%%

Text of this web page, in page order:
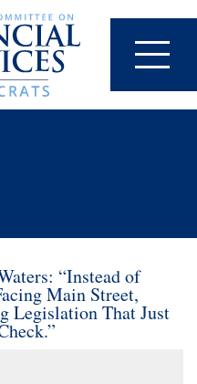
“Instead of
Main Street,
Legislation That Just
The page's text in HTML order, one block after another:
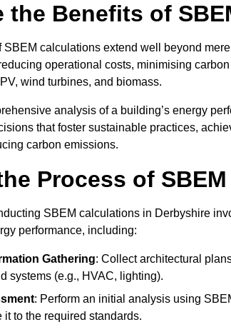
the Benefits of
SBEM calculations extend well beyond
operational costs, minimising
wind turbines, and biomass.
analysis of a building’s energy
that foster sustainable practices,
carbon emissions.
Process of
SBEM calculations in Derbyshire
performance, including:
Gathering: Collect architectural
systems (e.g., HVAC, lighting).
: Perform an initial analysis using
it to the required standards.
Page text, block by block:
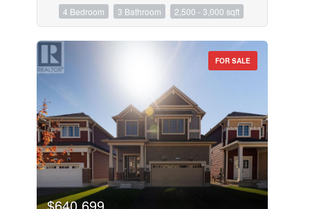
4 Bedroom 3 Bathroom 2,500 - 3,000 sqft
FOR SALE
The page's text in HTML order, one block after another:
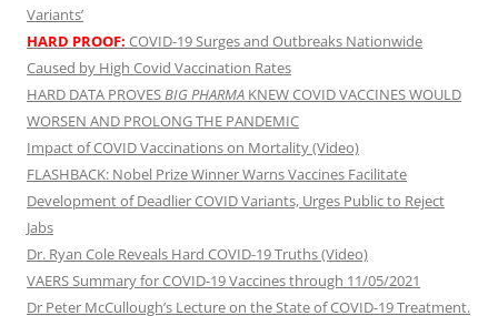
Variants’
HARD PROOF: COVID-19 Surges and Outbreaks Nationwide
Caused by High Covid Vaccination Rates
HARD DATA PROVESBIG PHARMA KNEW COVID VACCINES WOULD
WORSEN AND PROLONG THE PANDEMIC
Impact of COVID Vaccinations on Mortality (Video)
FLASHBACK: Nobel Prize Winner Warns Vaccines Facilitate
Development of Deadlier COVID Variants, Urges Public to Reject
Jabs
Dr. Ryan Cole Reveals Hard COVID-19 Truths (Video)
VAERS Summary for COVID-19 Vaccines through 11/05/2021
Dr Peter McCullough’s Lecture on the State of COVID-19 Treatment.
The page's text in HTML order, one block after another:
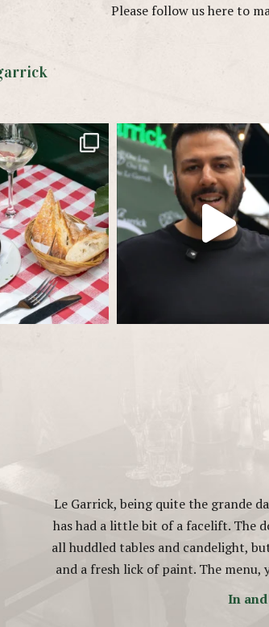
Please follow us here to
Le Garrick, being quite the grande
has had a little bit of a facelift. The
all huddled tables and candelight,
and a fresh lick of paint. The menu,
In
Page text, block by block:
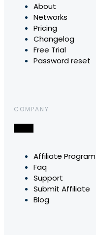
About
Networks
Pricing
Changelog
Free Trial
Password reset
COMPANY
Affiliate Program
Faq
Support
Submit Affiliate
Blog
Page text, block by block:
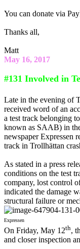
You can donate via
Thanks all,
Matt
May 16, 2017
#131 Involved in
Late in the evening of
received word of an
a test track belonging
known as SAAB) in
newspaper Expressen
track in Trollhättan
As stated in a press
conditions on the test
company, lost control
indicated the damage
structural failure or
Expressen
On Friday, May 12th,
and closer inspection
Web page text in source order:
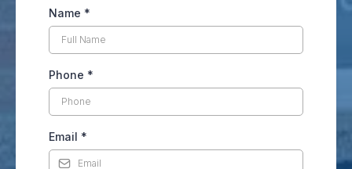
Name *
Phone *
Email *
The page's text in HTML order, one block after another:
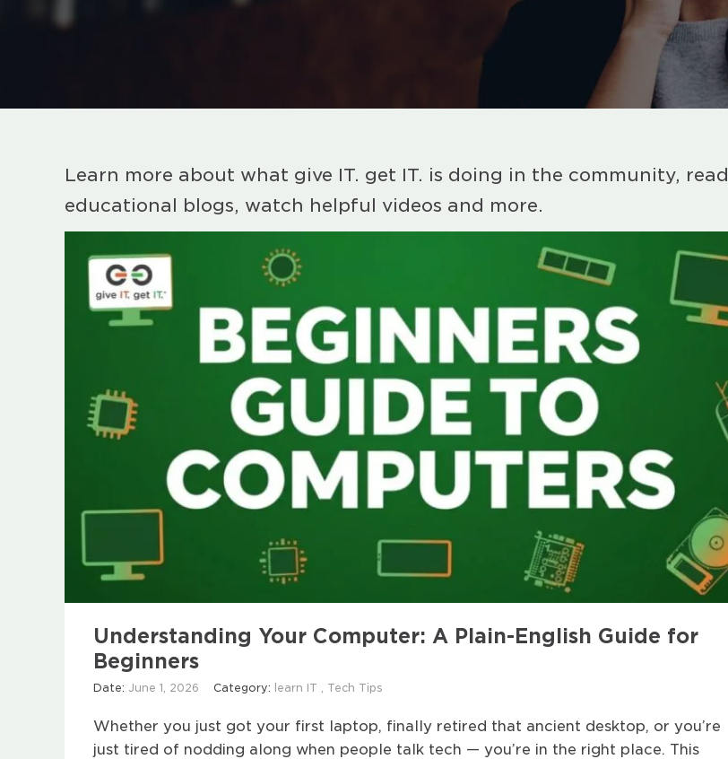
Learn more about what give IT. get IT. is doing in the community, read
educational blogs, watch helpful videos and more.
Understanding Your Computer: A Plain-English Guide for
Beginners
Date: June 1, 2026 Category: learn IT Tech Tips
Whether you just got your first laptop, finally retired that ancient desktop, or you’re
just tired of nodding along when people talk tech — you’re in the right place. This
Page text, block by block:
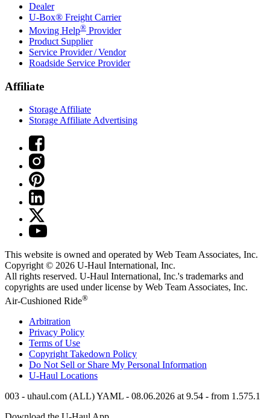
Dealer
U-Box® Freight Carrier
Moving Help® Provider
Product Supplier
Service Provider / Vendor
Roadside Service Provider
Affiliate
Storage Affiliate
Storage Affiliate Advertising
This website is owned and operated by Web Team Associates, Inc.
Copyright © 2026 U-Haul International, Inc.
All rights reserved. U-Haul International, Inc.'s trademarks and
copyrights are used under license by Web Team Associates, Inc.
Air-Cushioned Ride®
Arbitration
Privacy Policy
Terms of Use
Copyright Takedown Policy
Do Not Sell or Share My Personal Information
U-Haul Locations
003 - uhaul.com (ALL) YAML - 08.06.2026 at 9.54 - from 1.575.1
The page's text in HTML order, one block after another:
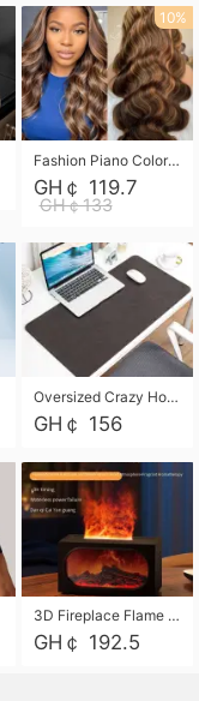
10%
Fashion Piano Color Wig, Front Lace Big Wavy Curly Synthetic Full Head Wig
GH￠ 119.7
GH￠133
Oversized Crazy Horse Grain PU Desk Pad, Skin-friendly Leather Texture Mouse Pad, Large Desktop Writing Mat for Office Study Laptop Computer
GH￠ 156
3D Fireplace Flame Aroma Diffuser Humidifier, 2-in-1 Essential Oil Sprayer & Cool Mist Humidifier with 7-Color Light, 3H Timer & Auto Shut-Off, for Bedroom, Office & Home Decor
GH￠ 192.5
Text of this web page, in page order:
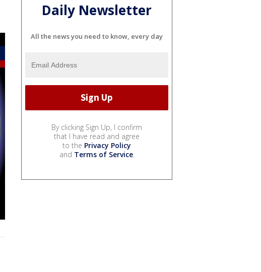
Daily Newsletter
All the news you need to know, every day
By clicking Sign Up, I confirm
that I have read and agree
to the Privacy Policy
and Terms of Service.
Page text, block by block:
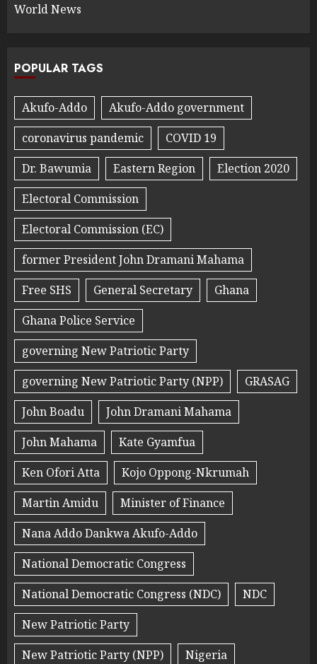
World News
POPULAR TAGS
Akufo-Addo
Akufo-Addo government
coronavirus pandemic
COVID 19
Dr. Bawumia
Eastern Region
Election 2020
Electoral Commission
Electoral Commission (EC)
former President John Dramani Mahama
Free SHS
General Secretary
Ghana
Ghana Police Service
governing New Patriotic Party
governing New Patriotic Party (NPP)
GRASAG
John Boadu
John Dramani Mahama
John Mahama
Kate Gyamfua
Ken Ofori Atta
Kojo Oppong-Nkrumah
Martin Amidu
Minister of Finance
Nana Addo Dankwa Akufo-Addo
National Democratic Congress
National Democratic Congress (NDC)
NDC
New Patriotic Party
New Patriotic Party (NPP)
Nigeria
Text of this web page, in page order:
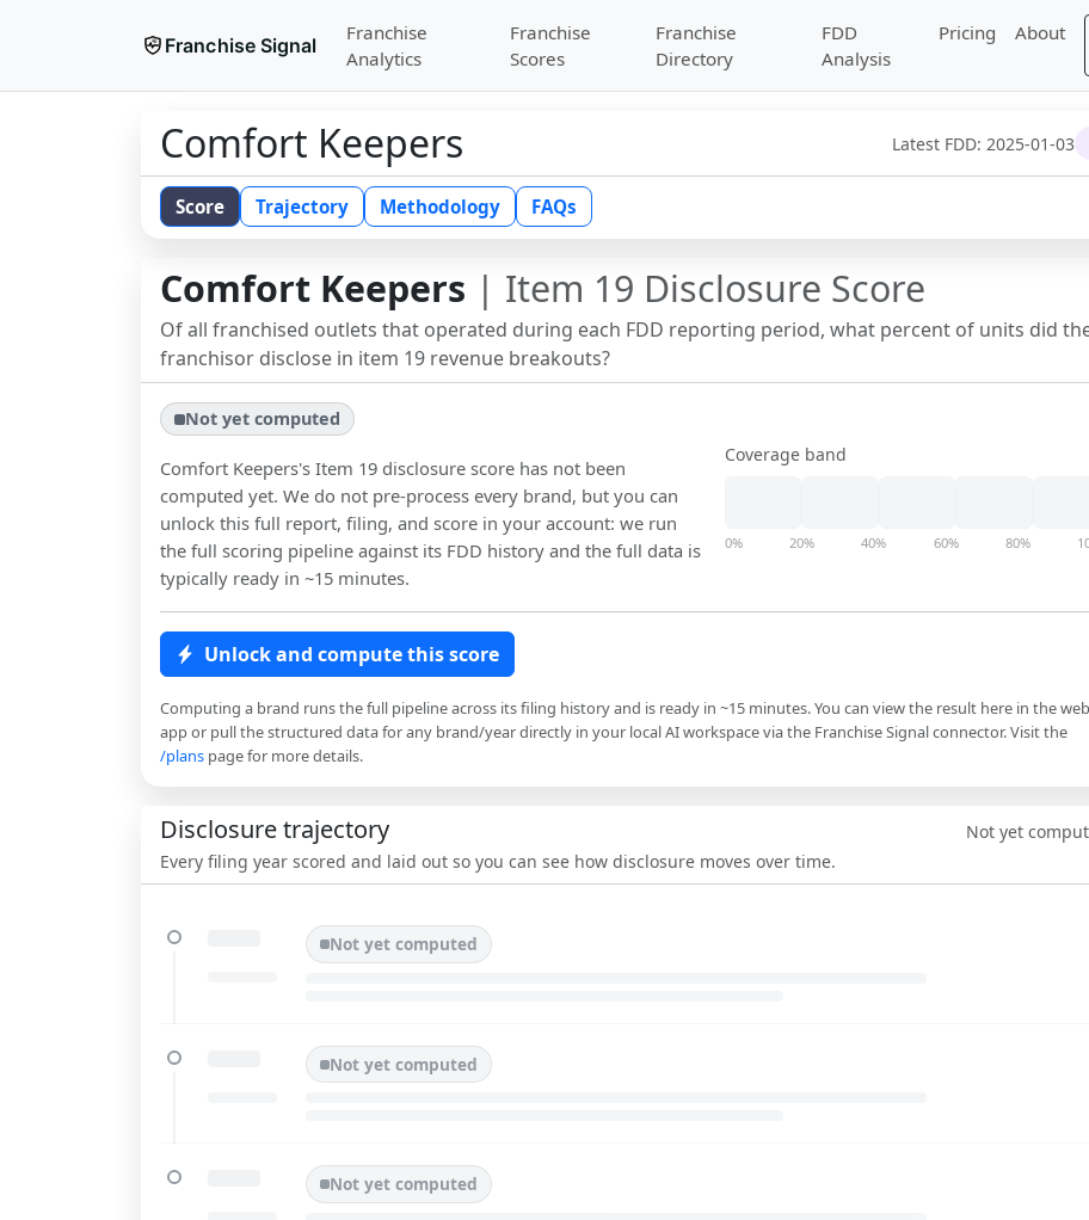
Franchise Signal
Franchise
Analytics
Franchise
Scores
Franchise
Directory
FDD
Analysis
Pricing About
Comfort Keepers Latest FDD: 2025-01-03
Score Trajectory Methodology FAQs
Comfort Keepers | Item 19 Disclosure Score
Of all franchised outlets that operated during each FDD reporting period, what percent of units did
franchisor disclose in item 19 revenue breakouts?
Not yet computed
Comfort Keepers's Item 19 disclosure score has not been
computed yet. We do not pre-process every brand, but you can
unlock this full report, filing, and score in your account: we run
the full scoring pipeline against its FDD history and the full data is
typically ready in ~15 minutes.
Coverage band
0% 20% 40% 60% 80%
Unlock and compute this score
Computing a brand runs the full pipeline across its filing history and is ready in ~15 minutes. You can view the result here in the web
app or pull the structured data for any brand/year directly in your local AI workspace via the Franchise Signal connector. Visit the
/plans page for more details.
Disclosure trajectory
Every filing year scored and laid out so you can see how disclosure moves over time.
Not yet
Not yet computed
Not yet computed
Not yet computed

%%

TASK OBJECTIVE – Throughout the material above, report each line holding the word "Congress".

EXPECTED ANSWER –
National Democratic Congress
National Democratic Congress (NDC)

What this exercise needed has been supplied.